Sophia Loren is one of the most beautiful leading ladies that ever existed. Everyone else is second in my opinion. Not only that, but she stayed married to movie producer and actor Carlo Ponti his whole life while raising kids and continuing her successful career as an actress. That is amazing!
Is being a Comedian and a Cartoonist a tough combination?
Yes and no. I have developed and conducted parallel career goals my entire life. I seem to have been accepted equally in all of those endeavors. What I am trying to do is put all of the work out without letting anything make me look like an egotistic monster.
I am thankful that I have
good friends that are in my corner who try to help me out from time to
time. My business partners are my best friends right now. My dad helped
train me to be an artist and my mom helped me train to be a writer and a
performer. I try to follow my best inspiration and what G-d left us as
rules and advice so that I am only helping and not hurting anyone. If I
can still be funny doing those things then that is my blessing.
When did you start in Comedy professionally?
I started out in my teens working with a partner in junior high school. He was a guy called Pete Stensland. (Pete was a nephew of the late Inger Stevens, Inger Steven's was a beautiful actress, and you might remember her from Walter Matthau and Gene Kelly's "Guide for the Married Man". She played Walter Matthau's wife.) Pete was a fine young actor and a funny guy, but he gave up comedy for Music.
He wound up being a music director for Hollywood's Angelyne, the famous billboard darling of Hollywood. Angelyne looks a bit like Jayne Mansfield if you have never seen her, but she has had records out and appeared in commercials all over the world. After Pete and I quit working together on material for a comedy act I went to high school and worked solo for awhile. At the time I played mainly at the "Comedy Store West". That was a great place to work. Many talented Comics were starting out then. Comedian-writer-producer Mike Binder, voiceover man Greg Berg, stand-up comic's Andrew "DiceĒ Clay, Byron Allen, Michael Winslow, and Bob Saget.
What do you think of Bob Saget, the Star of America's Funniest Home Videos?
He's one of your Favorites. Bob Saget was a guy that I used to watch and be amazed at. He had a very fast delivery and he sang songs. It looked like he was working off the top of his head. It was all spontaneous, but on TV. he is nothing like he is in the clubs. He reminds me of Fred McMurray on "My Three Son's". My niece and her friends only know him from his TV. work and they say that he is hilarious. After knowing him as a comedian on stage I wonder what happened to him. How did he become so squeaky clean? I think he is best in a night club, but he works everywhere so he must be doing something right.

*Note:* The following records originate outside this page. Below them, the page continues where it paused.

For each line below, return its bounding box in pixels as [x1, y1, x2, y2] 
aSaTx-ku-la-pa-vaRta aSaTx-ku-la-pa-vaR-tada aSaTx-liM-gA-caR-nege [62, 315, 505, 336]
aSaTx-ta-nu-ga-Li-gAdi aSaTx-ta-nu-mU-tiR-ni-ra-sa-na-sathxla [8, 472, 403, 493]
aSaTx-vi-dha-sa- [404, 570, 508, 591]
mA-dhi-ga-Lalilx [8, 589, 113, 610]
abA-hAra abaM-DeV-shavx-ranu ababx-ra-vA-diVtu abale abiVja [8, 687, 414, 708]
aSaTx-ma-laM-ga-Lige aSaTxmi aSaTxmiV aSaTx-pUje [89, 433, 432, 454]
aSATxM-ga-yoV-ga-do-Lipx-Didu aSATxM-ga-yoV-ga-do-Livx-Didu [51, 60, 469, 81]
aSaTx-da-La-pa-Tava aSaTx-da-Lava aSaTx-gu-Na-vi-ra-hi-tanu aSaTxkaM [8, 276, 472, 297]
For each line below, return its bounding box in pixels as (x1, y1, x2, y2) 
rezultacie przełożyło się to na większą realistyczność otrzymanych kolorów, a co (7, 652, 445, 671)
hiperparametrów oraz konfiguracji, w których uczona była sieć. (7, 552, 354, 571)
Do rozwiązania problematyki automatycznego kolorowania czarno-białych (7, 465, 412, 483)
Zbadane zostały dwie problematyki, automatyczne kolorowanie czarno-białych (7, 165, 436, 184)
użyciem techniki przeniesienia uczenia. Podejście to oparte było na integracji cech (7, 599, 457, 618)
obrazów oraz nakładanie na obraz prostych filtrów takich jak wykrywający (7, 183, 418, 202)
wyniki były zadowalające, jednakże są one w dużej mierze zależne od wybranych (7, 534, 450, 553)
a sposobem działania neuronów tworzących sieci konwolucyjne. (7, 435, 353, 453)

Where did you go after high School?
After high School I had a bit of a personal and professional slump. I was working on a film that would have started my career in motion pictures with another comedy partner, my high school pal, Darius Aidala. The movie we were going to do was scrapped after much work had gone into it and I moved to San Francisco and worked in animation. While in San Francisco I was inspired to bring more characters into my act. I soon came back to Hollywood to continue what I had started: a more lucrative and promising career in show-business. While I was back in L.A. I was hired as the M.C. and booker at the Variety Arts Center in Los Angeles.
What is the Variety Arts Center, Iíve never heard of it?
The Variety Arts Center was originally conceived as a private club for entertainers. Very much like the Magic Castle that the founding members also ran. Cary Grant was a member of both clubs and so were many others. Another friend of mine musician Scott Halper told me about the place. His father was a member of the Magic Castle. Our mutual friend Mr. Eddie Parks was also a member of the Variety Club. Eddie was a Vaudevillian and worked as a Comedian from the 1920's until the late 1980's. Eddie Park's last paid gig was in Marty Feldman's "In God we Trust". In it Eddie played the man that was going to Tap Dance his way to New York. Eddie was like the grandfather that I never had. A classic cigar chopping Irish Comic, Eddie used to love to give me advice about comedy.
Eddie Parks sounds Familiar to me.
Eddie was in the original "House of Wax" in 3D. He taught Jackie Coogan and Jackie Coogan's father about comedy when he was a boy working in Charlie Chaplin's "The Kid". Before that he and Jackie Coogan's dad had an act. Eddie & I frequented both the Variety Arts Center and Scott Halper's family home. I was inspired to go to the Variety Arts Center by them. While I was at the Club I met my partner and sometime French Translator, Mr. Francois St.-Amour. Francois is a not only a great comic but a real friend. He is a French Canadian that loves to tell old Jokes and when he says them they seem fresh. He tells jokes that you probably heard in elementary school. He will crack you up as he re-tells them to you.
The most clever and easiest guys I ever worked with on stage are Chester Whitmore and Francois St.-Amour." Fred Crawford, Ko Hashigouchi, Sandra Lowell, Paul Comi Sr., and Gregory Jackson are the other great comic actors that work with me currently and/or have worked with me in the past. Gregory and Francois are the French Translators of "Suzuki Beane" and if you can get any combination of us together I can guarantee you a show worth its weight in Gold. I only work with the most creative and talented people in the entertainment business. I'm not just bragging. When you use my team oh boy do you win!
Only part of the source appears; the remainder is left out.